EXERCISE OBJECTIVE –
Every record is to be restated exactly, with nothing left out.

[Start of Attachment]

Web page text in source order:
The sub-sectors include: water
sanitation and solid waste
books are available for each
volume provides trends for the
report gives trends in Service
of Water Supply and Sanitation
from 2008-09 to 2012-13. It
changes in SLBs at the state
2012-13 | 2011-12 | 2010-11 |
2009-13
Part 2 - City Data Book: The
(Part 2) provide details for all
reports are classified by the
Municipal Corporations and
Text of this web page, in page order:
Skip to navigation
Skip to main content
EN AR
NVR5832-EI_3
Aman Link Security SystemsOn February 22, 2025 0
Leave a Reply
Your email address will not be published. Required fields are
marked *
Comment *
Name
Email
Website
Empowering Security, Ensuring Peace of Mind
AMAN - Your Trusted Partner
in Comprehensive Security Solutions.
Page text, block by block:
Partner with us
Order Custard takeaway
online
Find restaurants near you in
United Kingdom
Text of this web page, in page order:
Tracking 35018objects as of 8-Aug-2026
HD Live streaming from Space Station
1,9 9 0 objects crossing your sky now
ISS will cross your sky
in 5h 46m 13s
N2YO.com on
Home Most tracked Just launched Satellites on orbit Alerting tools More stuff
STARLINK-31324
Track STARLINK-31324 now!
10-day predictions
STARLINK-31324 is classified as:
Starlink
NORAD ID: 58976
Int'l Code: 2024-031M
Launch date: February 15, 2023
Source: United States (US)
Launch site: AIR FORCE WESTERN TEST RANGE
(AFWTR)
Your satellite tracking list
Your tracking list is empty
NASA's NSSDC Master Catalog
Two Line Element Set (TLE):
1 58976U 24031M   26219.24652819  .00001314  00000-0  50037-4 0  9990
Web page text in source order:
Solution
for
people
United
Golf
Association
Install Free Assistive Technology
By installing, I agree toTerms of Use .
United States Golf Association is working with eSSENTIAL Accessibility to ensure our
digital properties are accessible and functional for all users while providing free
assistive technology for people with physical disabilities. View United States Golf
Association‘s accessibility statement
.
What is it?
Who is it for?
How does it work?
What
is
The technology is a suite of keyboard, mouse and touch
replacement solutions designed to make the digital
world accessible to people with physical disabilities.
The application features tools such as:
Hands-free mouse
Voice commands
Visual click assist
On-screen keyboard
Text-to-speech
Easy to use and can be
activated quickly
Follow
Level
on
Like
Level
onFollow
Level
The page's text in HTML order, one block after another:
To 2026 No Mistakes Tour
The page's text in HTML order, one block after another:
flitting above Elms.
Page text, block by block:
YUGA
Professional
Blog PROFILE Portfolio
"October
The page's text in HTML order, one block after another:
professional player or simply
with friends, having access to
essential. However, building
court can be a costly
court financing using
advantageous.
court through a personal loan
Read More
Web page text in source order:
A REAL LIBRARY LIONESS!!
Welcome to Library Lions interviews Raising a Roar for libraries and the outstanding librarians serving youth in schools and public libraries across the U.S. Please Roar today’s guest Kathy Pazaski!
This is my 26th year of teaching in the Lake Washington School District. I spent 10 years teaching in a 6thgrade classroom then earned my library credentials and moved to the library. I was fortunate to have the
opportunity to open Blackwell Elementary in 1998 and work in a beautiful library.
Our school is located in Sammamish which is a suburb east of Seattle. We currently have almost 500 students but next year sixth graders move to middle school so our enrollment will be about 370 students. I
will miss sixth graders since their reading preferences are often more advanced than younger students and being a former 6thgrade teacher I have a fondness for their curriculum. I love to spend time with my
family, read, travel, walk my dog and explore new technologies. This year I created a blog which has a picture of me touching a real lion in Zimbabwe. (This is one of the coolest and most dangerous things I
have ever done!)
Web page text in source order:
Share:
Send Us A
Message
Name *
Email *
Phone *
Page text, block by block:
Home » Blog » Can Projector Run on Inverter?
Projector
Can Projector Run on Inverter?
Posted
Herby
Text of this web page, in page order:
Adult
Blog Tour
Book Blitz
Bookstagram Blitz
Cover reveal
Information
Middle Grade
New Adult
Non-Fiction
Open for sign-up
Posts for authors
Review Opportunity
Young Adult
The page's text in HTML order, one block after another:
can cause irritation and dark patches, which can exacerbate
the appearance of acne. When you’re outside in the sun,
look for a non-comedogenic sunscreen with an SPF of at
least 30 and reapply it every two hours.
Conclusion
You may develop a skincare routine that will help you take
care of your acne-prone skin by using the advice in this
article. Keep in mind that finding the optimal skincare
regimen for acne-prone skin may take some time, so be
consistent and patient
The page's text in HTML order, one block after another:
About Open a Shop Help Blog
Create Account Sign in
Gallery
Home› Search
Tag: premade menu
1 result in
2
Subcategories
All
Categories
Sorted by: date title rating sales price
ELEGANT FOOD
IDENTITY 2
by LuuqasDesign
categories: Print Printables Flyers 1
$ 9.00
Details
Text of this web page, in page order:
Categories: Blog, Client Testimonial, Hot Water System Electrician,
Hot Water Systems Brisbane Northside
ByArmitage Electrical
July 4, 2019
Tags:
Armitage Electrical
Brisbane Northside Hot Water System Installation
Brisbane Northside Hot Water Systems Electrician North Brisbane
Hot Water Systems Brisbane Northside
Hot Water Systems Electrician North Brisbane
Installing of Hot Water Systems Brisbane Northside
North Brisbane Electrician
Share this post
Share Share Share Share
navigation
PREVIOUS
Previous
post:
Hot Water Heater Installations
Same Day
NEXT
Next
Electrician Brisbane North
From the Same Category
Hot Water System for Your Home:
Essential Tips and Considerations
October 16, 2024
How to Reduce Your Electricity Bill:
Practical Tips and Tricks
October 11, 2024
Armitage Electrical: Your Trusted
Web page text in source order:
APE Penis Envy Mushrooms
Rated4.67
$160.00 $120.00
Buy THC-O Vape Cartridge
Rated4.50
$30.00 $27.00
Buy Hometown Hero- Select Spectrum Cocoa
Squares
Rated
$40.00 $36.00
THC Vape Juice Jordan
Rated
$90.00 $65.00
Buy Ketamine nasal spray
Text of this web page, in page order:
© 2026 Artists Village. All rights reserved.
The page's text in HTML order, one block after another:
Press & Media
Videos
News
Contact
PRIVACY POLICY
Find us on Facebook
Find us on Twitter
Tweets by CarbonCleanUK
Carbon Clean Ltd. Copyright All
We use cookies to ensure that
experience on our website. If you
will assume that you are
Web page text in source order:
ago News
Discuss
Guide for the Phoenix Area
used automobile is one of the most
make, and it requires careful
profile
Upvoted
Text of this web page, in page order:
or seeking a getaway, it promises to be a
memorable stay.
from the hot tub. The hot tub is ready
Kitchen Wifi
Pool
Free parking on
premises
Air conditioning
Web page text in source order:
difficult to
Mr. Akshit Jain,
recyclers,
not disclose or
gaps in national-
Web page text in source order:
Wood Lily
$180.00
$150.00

[End of Attachment]

RESULT FOR THIS EXERCISE –
Web page text in source order:
The sub-sectors include: water
sanitation and solid waste
books are available for each
volume provides trends for the
report gives trends in Service
of Water Supply and Sanitation
from 2008-09 to 2012-13. It
changes in SLBs at the state
2012-13 | 2011-12 | 2010-11 |
2009-13
Part 2 - City Data Book: The
(Part 2) provide details for all
reports are classified by the
Municipal Corporations and
Text of this web page, in page order:
Skip to navigation
Skip to main content
EN AR
NVR5832-EI_3
Aman Link Security SystemsOn February 22, 2025 0
Leave a Reply
Your email address will not be published. Required fields are
marked *
Comment *
Name
Email
Website
Empowering Security, Ensuring Peace of Mind
AMAN - Your Trusted Partner
in Comprehensive Security Solutions.
Page text, block by block:
Partner with us
Order Custard takeaway
online
Find restaurants near you in
United Kingdom
Text of this web page, in page order:
Tracking 35018objects as of 8-Aug-2026
HD Live streaming from Space Station
1,9 9 0 objects crossing your sky now
ISS will cross your sky
in 5h 46m 13s
N2YO.com on
Home Most tracked Just launched Satellites on orbit Alerting tools More stuff
STARLINK-31324
Track STARLINK-31324 now!
10-day predictions
STARLINK-31324 is classified as:
Starlink
NORAD ID: 58976
Int'l Code: 2024-031M
Launch date: February 15, 2023
Source: United States (US)
Launch site: AIR FORCE WESTERN TEST RANGE
(AFWTR)
Your satellite tracking list
Your tracking list is empty
NASA's NSSDC Master Catalog
Two Line Element Set (TLE):
1 58976U 24031M   26219.24652819  .00001314  00000-0  50037-4 0  9990
Web page text in source order:
Solution
for
people
United
Golf
Association
Install Free Assistive Technology
By installing, I agree toTerms of Use .
United States Golf Association is working with eSSENTIAL Accessibility to ensure our
digital properties are accessible and functional for all users while providing free
assistive technology for people with physical disabilities. View United States Golf
Association‘s accessibility statement
.
What is it?
Who is it for?
How does it work?
What
is
The technology is a suite of keyboard, mouse and touch
replacement solutions designed to make the digital
world accessible to people with physical disabilities.
The application features tools such as:
Hands-free mouse
Voice commands
Visual click assist
On-screen keyboard
Text-to-speech
Easy to use and can be
activated quickly
Follow
Level
on
Like
Level
onFollow
Level
The page's text in HTML order, one block after another:
To 2026 No Mistakes Tour
The page's text in HTML order, one block after another:
flitting above Elms.
Page text, block by block:
YUGA
Professional
Blog PROFILE Portfolio
"October
The page's text in HTML order, one block after another:
professional player or simply
with friends, having access to
essential. However, building
court can be a costly
court financing using
advantageous.
court through a personal loan
Read More
Web page text in source order:
A REAL LIBRARY LIONESS!!
Welcome to Library Lions interviews Raising a Roar for libraries and the outstanding librarians serving youth in schools and public libraries across the U.S. Please Roar today’s guest Kathy Pazaski!
This is my 26th year of teaching in the Lake Washington School District. I spent 10 years teaching in a 6thgrade classroom then earned my library credentials and moved to the library. I was fortunate to have the
opportunity to open Blackwell Elementary in 1998 and work in a beautiful library.
Our school is located in Sammamish which is a suburb east of Seattle. We currently have almost 500 students but next year sixth graders move to middle school so our enrollment will be about 370 students. I
will miss sixth graders since their reading preferences are often more advanced than younger students and being a former 6thgrade teacher I have a fondness for their curriculum. I love to spend time with my
family, read, travel, walk my dog and explore new technologies. This year I created a blog which has a picture of me touching a real lion in Zimbabwe. (This is one of the coolest and most dangerous things I
have ever done!)
Web page text in source order:
Share:
Send Us A
Message
Name *
Email *
Phone *
Page text, block by block:
Home » Blog » Can Projector Run on Inverter?
Projector
Can Projector Run on Inverter?
Posted
Herby
Text of this web page, in page order:
Adult
Blog Tour
Book Blitz
Bookstagram Blitz
Cover reveal
Information
Middle Grade
New Adult
Non-Fiction
Open for sign-up
Posts for authors
Review Opportunity
Young Adult
The page's text in HTML order, one block after another:
can cause irritation and dark patches, which can exacerbate
the appearance of acne. When you’re outside in the sun,
look for a non-comedogenic sunscreen with an SPF of at
least 30 and reapply it every two hours.
Conclusion
You may develop a skincare routine that will help you take
care of your acne-prone skin by using the advice in this
article. Keep in mind that finding the optimal skincare
regimen for acne-prone skin may take some time, so be
consistent and patient
The page's text in HTML order, one block after another:
About Open a Shop Help Blog
Create Account Sign in
Gallery
Home› Search
Tag: premade menu
1 result in
2
Subcategories
All
Categories
Sorted by: date title rating sales price
ELEGANT FOOD
IDENTITY 2
by LuuqasDesign
categories: Print Printables Flyers 1
$ 9.00
Details
Text of this web page, in page order:
Categories: Blog, Client Testimonial, Hot Water System Electrician,
Hot Water Systems Brisbane Northside
ByArmitage Electrical
July 4, 2019
Tags:
Armitage Electrical
Brisbane Northside Hot Water System Installation
Brisbane Northside Hot Water Systems Electrician North Brisbane
Hot Water Systems Brisbane Northside
Hot Water Systems Electrician North Brisbane
Installing of Hot Water Systems Brisbane Northside
North Brisbane Electrician
Share this post
Share Share Share Share
navigation
PREVIOUS
Previous
post:
Hot Water Heater Installations
Same Day
NEXT
Next
Electrician Brisbane North
From the Same Category
Hot Water System for Your Home:
Essential Tips and Considerations
October 16, 2024
How to Reduce Your Electricity Bill:
Practical Tips and Tricks
October 11, 2024
Armitage Electrical: Your Trusted
Web page text in source order:
APE Penis Envy Mushrooms
Rated4.67
$160.00 $120.00
Buy THC-O Vape Cartridge
Rated4.50
$30.00 $27.00
Buy Hometown Hero- Select Spectrum Cocoa
Squares
Rated
$40.00 $36.00
THC Vape Juice Jordan
Rated
$90.00 $65.00
Buy Ketamine nasal spray
Text of this web page, in page order:
© 2026 Artists Village. All rights reserved.
The page's text in HTML order, one block after another:
Press & Media
Videos
News
Contact
PRIVACY POLICY
Find us on Facebook
Find us on Twitter
Tweets by CarbonCleanUK
Carbon Clean Ltd. Copyright All
We use cookies to ensure that
experience on our website. If you
will assume that you are
Web page text in source order:
ago News
Discuss
Guide for the Phoenix Area
used automobile is one of the most
make, and it requires careful
profile
Upvoted
Text of this web page, in page order:
or seeking a getaway, it promises to be a
memorable stay.
from the hot tub. The hot tub is ready
Kitchen Wifi
Pool
Free parking on
premises
Air conditioning
Web page text in source order:
difficult to
Mr. Akshit Jain,
recyclers,
not disclose or
gaps in national-
Web page text in source order:
Wood Lily
$180.00
$150.00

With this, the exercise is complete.